Пленка в нашем киноаппарате старого образца. Горючая до полыхания. Но мы же ловкие до техники безобразия. Я пленку чьей-то хламидой кислорода лишил, Борька деревяшкой вилку из розетки выудил, а Журбин успел добежать до рубильника. Но дыма, вони набралось по полной программе. Потом за неделю кабинет в порядок привели, повесили новые шторки...
По математике - конфликт с классной руководительницей. Теорему Пифагора по своему доказал, а она доказала мне, что я умник и неуч. Тройки иногда ставила, четверки по праздникам. Как тут не взъерепениться?!
О химии говорить сложно. Хорошо, взялась за меня Ирина. Светило два балла в четверти. А она лучше всех. Мы до этого занимались с мужиками вулканами, бертолетовой солью, солями серебра и натрия. Никакой теории, зато воняло и бабахало так, что захватывало дух. Она меня научила писать формулы реакций, заставила зазубрить таблицу Менделеева.
У нас с Ирой долгие вечера. Она с букварями, я заглядываю в них изредко через плечо. Кое-что запомнил. Сидим за одной партой, она на меня отвлеклась, ну меня и спросили. Десять формул кислот. Ну написал. Ирина в ладони смеется. А завуч без комплексов, двоечнику пять баллов в журнал и четыре за четверть. Ей тоже моя подружка нравилась.
О нашей дружбе знает вся школа. Даже директор знает, что мы не расстаемся вечерами. Плевать, сейчас не до этого. В жизни самое страшное будничность. Ее нельзя поправить, она самостоятельна и безысходна.

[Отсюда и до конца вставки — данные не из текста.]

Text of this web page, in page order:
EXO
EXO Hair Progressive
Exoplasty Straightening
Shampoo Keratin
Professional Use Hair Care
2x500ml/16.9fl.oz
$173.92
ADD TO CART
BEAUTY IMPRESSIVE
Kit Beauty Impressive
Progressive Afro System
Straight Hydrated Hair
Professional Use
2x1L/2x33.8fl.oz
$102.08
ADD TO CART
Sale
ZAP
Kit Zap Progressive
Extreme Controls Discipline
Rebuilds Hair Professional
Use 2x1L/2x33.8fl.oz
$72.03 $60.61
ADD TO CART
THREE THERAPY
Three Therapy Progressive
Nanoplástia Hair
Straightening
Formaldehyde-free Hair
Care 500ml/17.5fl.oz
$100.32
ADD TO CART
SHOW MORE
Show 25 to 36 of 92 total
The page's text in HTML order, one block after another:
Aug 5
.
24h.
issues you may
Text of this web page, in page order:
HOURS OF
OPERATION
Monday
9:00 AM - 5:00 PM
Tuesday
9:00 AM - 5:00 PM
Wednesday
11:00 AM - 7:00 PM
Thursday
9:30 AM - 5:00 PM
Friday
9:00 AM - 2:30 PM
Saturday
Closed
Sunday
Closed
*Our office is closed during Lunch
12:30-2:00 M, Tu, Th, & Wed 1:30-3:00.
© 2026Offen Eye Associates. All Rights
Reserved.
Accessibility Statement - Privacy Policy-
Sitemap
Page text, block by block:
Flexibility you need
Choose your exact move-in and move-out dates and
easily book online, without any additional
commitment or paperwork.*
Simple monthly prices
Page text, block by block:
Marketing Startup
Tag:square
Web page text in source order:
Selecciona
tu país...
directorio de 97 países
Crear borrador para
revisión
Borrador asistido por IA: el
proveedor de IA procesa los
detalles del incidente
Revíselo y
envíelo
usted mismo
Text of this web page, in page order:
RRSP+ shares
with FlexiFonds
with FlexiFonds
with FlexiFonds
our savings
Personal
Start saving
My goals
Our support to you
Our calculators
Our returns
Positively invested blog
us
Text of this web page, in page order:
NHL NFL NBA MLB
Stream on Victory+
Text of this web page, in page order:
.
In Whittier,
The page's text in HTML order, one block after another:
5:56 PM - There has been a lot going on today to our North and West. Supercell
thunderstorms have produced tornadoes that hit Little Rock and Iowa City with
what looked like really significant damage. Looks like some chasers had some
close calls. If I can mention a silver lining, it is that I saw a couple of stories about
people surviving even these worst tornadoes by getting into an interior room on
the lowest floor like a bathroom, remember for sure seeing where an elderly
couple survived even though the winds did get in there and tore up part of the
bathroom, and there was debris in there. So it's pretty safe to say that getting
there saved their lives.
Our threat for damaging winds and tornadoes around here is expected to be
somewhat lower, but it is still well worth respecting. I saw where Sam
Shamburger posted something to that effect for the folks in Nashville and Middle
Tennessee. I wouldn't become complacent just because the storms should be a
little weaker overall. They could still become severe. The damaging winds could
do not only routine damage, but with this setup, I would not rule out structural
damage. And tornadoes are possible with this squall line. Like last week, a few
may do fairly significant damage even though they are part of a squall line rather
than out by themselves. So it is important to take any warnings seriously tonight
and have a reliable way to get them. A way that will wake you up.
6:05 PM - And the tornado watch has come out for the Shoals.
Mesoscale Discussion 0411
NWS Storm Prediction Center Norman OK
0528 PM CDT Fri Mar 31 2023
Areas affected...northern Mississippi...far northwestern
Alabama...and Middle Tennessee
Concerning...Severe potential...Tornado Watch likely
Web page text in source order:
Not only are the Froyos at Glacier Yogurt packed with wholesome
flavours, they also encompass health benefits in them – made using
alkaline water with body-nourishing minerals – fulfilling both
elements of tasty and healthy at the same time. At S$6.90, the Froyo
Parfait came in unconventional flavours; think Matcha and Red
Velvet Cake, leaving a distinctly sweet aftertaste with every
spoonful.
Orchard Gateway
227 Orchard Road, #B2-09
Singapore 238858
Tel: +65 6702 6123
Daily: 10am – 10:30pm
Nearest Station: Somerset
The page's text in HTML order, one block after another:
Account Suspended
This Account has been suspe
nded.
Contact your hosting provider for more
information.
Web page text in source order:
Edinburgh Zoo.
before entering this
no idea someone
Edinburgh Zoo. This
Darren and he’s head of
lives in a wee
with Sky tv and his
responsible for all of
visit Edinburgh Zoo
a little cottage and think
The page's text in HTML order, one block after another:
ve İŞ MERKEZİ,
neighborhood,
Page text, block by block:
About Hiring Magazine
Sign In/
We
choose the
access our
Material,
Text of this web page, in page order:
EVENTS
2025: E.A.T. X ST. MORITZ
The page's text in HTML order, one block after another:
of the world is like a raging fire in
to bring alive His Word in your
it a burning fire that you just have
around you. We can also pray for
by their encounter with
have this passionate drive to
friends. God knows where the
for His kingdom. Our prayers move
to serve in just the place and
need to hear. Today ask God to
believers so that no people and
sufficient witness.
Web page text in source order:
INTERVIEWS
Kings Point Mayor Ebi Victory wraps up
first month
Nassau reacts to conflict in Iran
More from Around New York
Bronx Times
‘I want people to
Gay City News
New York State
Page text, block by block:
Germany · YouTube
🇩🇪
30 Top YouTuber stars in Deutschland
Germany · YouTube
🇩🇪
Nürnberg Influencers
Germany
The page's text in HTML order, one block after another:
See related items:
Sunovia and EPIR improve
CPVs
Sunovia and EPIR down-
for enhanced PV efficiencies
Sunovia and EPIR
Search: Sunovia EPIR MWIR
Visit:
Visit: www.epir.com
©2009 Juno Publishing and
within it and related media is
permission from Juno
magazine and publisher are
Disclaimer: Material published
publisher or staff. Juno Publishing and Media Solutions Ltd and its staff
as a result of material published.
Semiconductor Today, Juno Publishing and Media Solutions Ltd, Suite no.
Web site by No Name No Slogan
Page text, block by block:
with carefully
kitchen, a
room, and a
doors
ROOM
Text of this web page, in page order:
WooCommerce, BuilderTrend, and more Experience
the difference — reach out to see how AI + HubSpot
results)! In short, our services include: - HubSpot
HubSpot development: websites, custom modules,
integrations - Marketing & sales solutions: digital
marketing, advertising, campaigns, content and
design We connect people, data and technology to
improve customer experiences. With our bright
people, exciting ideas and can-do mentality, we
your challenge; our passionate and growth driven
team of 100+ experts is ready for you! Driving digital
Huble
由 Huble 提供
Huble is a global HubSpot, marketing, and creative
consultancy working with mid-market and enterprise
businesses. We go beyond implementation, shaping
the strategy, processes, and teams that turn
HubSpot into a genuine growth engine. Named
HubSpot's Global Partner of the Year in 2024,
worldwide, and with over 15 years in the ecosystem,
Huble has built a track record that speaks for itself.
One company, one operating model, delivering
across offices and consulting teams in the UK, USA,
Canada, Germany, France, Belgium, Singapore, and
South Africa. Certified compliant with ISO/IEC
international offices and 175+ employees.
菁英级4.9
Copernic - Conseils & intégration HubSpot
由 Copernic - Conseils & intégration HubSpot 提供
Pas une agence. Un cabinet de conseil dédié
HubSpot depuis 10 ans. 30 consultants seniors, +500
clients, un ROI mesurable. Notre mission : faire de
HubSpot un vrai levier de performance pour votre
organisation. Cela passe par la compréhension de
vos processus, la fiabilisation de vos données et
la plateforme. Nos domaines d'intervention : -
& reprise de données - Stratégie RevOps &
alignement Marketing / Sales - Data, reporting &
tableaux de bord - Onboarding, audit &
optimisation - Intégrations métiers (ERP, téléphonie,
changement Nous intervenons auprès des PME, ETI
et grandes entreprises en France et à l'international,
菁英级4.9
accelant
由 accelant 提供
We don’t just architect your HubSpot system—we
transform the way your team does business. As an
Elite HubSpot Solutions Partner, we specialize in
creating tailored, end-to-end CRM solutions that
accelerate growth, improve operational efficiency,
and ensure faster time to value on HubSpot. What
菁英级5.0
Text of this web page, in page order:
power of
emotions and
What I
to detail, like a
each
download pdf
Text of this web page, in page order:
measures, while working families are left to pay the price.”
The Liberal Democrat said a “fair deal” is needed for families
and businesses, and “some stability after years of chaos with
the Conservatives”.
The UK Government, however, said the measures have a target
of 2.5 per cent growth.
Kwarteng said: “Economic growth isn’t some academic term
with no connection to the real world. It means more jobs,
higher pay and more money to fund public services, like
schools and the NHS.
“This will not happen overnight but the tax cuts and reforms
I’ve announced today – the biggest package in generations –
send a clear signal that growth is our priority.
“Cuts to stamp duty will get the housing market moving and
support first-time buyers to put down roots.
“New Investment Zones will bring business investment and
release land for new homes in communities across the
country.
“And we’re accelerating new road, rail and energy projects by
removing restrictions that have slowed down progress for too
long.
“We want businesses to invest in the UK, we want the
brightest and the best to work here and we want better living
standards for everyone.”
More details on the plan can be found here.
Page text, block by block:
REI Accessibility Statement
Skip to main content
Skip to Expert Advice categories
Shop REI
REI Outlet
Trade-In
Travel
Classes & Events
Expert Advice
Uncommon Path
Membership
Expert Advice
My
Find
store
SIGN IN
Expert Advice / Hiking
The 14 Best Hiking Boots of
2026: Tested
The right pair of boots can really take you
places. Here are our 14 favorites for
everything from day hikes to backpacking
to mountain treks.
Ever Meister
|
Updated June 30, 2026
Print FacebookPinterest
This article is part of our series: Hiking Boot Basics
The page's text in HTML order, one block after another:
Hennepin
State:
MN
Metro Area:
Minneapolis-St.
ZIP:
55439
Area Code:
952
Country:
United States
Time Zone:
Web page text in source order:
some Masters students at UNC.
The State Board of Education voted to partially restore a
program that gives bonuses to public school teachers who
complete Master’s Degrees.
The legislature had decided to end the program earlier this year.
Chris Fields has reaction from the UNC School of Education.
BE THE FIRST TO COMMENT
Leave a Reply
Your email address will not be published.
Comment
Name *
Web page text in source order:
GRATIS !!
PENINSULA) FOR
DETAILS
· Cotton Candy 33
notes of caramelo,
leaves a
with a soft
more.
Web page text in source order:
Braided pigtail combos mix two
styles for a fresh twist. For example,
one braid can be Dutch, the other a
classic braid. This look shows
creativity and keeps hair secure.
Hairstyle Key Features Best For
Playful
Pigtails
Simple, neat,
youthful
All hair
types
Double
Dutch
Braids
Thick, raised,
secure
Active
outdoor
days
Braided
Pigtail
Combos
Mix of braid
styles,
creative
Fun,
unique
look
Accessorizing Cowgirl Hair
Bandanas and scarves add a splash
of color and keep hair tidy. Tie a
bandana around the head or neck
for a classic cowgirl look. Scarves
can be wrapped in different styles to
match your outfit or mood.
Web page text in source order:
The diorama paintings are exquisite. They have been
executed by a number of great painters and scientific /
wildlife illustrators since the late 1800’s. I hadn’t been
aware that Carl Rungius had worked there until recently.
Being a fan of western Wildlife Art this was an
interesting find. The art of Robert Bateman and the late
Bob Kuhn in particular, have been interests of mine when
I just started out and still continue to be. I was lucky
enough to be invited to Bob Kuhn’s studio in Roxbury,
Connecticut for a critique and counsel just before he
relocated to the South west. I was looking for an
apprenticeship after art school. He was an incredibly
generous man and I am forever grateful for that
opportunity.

Шел урок химии, меня вызвали к директору. Сначала завуча, а потом и меня. Сказали, только что, от сердечного приступа, у Ирины умерла мать. Я должен сам ей сообщить об этом. Мне страшно, но я вошел в кабинет химии...
Она почти висела на мне. Который час мы шатаемся по серым, унылым улицам Алма-Аты. Близится вечер. Суетливые прохожие маятниками снуют от остановок к магазинам, от магазинов к остановкам или подъездным дверям.
Идти вникуда... Наше несчастье всегда и везде с нами. Сонная, скрученная в комок нервов нелепость. Мир обрастает тенями, стаи ворон карканьем заполонили небо. Мутно. Герои этого мира - люди из сна. Они приходили из ниоткуда, исчезали в никуда. Они давали расплывчатые советы голосами из пепельного тумана. Их взгляды терялись во мгле.
Не помню их. Помню Ирину. Траурную кайму ее глаз. Помню тихую радость, когда мои нелепые, дурацкие выходки выводят ее из темноты оцепенения. Наверное, больше ничего и не было. Мы перестали ходить в школу. И ничего. Иногда заявлялись друзья, неловко, угловато, боязливо. Прошли похороны, прошло все. Но мы не желали проходить мимо друг друга.
Однажды, в один из безликих, темных вечеров, она предложила остаться с ней навсегда, и пришла ночь. Мы были первыми друг у друга. Как смешна и нелепа наша угловатость. Но чувство сильнее ее. Оно не проходит, оно ведет за собой.